Problem description> Exact reproduction is required for the lines below starting at the line with "- Оперативна пам’ять: 1" and ending at the line with "Parking sensors (31, 122, 105, 135)", both included. No other lines, and no pictures.

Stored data
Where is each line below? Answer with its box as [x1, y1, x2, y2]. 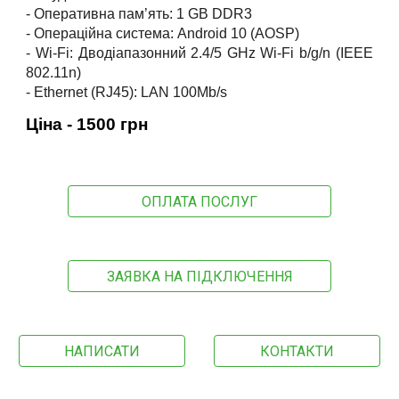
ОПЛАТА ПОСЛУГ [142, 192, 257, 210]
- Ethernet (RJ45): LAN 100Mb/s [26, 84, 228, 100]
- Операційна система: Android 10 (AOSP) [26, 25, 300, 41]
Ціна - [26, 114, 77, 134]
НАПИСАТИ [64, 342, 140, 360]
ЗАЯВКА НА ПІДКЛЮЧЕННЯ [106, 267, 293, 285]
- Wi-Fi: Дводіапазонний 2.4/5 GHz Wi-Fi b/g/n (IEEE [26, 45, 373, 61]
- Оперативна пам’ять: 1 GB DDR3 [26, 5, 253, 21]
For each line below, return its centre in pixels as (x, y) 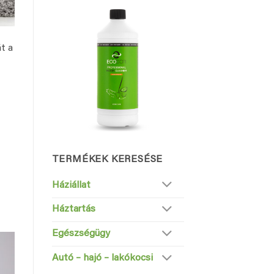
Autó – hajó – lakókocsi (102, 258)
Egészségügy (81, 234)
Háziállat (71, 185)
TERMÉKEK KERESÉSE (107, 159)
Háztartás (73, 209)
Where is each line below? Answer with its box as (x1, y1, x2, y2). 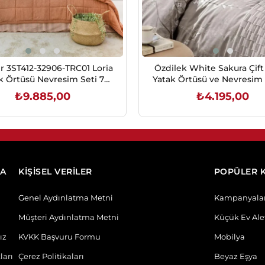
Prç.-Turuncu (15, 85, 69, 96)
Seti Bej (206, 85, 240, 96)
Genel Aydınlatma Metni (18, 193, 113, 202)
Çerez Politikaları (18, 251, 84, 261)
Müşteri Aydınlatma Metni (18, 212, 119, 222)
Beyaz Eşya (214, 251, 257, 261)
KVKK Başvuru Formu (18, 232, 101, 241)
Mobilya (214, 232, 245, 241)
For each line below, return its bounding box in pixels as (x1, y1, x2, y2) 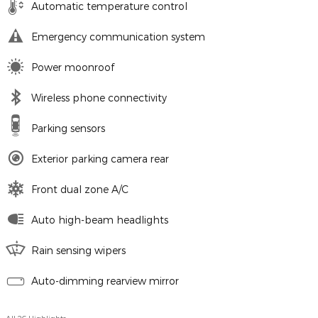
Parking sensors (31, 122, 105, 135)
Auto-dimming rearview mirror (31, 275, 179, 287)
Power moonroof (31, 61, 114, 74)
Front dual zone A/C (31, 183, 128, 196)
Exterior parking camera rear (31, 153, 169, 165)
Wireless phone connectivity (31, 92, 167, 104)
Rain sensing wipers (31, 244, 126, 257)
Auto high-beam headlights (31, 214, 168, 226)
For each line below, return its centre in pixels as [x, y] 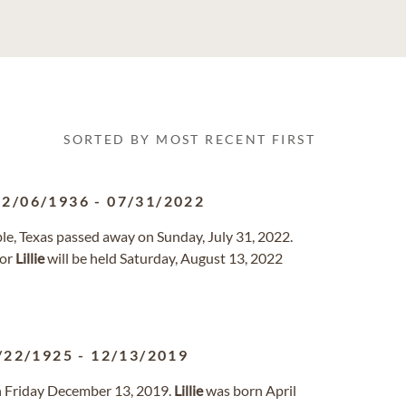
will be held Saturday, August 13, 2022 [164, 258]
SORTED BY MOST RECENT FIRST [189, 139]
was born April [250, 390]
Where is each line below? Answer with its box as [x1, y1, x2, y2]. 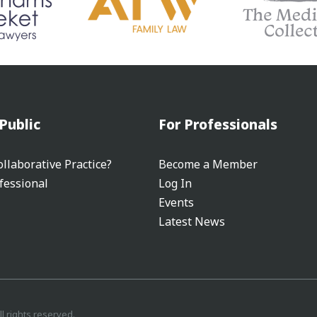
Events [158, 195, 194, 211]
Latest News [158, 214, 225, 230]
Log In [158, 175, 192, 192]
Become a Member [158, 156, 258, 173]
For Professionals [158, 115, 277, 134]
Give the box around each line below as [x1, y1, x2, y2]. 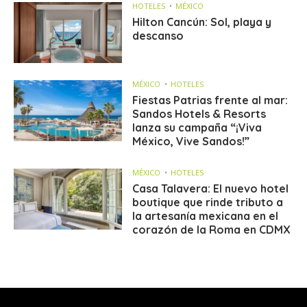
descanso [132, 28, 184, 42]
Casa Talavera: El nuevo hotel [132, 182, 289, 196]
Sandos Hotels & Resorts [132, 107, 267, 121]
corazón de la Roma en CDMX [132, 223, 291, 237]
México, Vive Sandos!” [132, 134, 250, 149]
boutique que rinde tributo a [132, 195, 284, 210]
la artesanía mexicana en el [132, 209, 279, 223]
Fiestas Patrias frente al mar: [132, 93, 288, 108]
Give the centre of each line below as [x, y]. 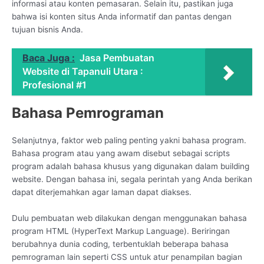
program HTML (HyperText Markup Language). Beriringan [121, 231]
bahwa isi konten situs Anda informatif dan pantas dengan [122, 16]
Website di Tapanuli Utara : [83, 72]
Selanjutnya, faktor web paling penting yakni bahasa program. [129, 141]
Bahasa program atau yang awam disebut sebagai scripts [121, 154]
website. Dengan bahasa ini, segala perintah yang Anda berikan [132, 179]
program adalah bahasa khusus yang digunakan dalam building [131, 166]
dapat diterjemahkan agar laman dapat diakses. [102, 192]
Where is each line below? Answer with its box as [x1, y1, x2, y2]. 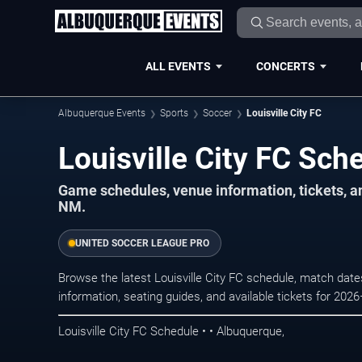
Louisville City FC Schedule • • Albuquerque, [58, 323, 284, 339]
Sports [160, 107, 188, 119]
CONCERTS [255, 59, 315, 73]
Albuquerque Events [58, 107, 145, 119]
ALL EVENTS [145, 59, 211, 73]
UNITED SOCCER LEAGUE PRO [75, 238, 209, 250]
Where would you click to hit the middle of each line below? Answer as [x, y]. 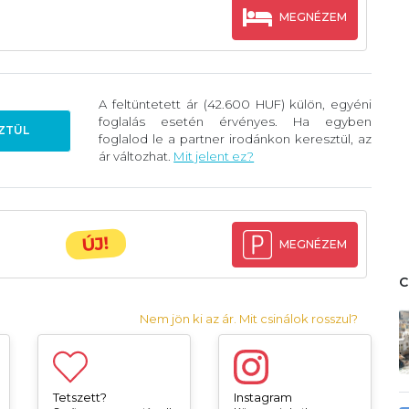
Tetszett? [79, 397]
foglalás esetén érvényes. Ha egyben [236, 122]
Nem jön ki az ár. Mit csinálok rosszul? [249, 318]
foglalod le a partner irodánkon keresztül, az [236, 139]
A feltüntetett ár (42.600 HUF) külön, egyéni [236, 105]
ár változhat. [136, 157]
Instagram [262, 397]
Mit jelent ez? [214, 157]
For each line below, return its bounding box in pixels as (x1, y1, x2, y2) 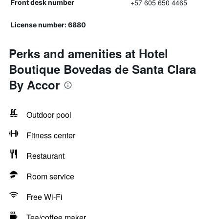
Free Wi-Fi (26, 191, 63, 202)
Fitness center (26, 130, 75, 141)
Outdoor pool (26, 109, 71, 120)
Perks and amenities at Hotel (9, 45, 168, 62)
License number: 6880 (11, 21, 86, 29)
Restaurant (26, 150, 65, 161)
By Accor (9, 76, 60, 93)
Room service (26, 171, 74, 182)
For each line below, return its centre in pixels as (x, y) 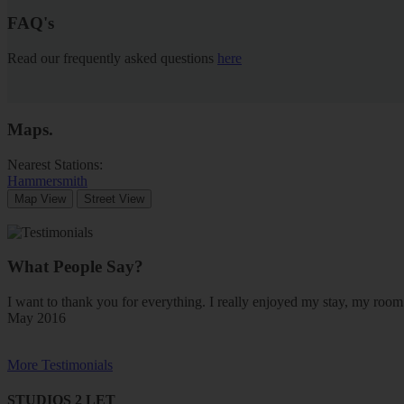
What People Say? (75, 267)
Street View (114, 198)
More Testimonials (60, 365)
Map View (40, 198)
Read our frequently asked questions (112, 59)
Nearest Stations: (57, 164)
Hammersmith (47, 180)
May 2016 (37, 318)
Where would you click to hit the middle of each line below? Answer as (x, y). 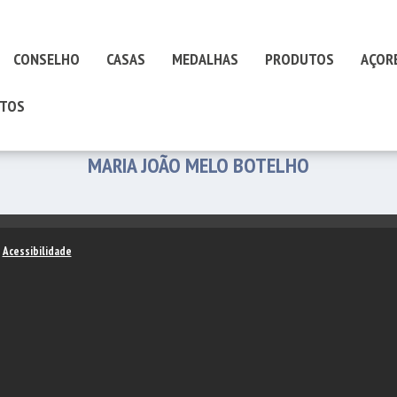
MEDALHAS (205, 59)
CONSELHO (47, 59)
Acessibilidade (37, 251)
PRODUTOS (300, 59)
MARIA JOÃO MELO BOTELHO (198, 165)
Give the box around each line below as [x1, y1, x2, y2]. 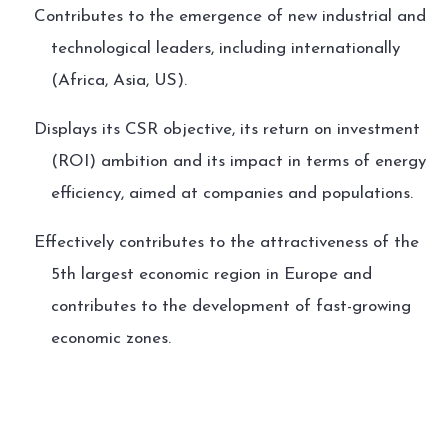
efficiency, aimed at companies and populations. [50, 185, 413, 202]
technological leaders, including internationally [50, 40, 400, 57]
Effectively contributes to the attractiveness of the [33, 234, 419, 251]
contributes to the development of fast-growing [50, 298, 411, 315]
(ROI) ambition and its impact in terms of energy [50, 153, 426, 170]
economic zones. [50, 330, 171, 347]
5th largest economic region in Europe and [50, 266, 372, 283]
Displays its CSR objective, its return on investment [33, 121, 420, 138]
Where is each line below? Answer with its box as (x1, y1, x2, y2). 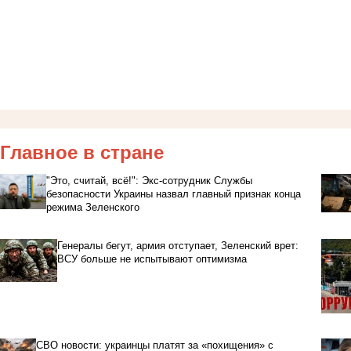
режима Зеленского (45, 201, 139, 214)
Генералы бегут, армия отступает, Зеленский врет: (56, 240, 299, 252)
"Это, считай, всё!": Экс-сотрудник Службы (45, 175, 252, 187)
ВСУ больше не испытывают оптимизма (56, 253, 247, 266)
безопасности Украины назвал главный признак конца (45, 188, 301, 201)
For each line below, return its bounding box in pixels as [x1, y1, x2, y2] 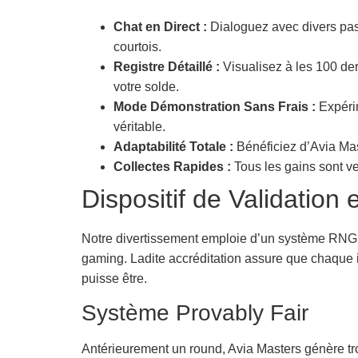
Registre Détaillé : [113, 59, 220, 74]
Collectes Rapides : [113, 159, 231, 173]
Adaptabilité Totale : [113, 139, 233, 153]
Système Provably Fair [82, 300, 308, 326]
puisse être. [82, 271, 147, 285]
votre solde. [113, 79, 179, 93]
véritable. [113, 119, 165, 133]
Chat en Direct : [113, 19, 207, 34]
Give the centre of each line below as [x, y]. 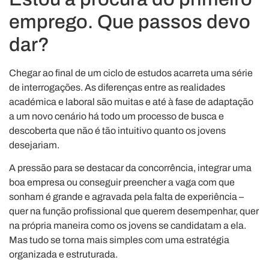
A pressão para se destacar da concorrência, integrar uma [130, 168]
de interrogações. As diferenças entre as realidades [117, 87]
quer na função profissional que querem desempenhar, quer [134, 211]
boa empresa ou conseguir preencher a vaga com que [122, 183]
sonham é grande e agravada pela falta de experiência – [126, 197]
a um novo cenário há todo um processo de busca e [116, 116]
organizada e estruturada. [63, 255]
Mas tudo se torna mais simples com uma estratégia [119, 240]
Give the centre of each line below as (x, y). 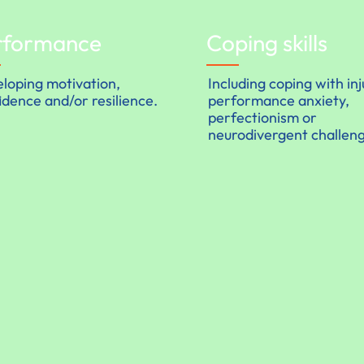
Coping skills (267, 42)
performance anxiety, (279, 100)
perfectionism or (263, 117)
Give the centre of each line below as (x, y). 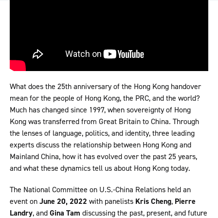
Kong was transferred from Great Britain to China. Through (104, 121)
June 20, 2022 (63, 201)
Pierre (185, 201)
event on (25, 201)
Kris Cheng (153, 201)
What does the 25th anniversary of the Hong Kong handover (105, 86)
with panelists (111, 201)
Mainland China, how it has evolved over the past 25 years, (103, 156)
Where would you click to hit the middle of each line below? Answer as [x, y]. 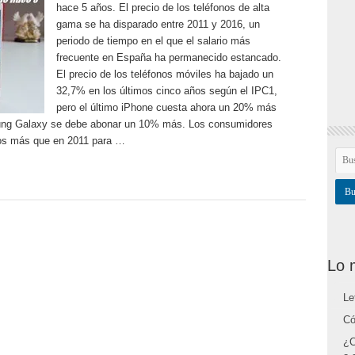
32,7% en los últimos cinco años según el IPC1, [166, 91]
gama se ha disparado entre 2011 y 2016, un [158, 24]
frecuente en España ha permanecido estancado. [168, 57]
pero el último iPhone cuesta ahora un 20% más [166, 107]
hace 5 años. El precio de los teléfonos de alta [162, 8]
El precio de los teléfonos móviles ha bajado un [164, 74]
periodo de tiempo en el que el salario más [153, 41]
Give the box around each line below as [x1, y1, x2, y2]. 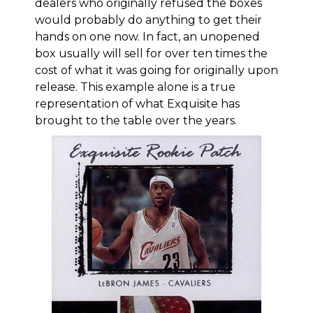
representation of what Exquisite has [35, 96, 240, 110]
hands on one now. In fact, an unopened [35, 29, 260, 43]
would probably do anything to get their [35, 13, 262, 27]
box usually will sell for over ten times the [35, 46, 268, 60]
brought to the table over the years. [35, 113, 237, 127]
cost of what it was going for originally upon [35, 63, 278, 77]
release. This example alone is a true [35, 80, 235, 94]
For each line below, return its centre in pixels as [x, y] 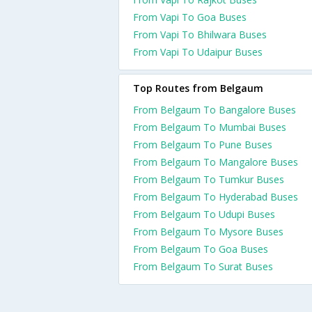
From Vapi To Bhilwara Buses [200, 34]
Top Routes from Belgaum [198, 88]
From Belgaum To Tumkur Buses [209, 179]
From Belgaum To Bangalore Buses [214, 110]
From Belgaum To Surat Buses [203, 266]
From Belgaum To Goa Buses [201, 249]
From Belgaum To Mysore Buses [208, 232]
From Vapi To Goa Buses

Task output>
- Оперативна пам’ять: 1 GB DDR3 [26, 5, 253, 21]
For each line below, return its centre in pixels as (x, y) 
Autó – hajó – lakókocsi (102, 258)
Egészségügy (81, 234)
Háziállat (71, 185)
TERMÉKEK KERESÉSE (107, 159)
Háztartás (73, 209)
Where is each line below? Answer with its box as (x1, y1, x2, y2). 
Prç.-Turuncu (15, 85, 69, 96)
Seti Bej (206, 85, 240, 96)
Genel Aydınlatma Metni (18, 193, 113, 202)
Çerez Politikaları (18, 251, 84, 261)
Müşteri Aydınlatma Metni (18, 212, 119, 222)
Beyaz Eşya (214, 251, 257, 261)
KVKK Başvuru Formu (18, 232, 101, 241)
Mobilya (214, 232, 245, 241)
For each line below, return its bounding box in pixels as (x1, y1, x2, y2) 
Parking sensors (31, 122, 105, 135)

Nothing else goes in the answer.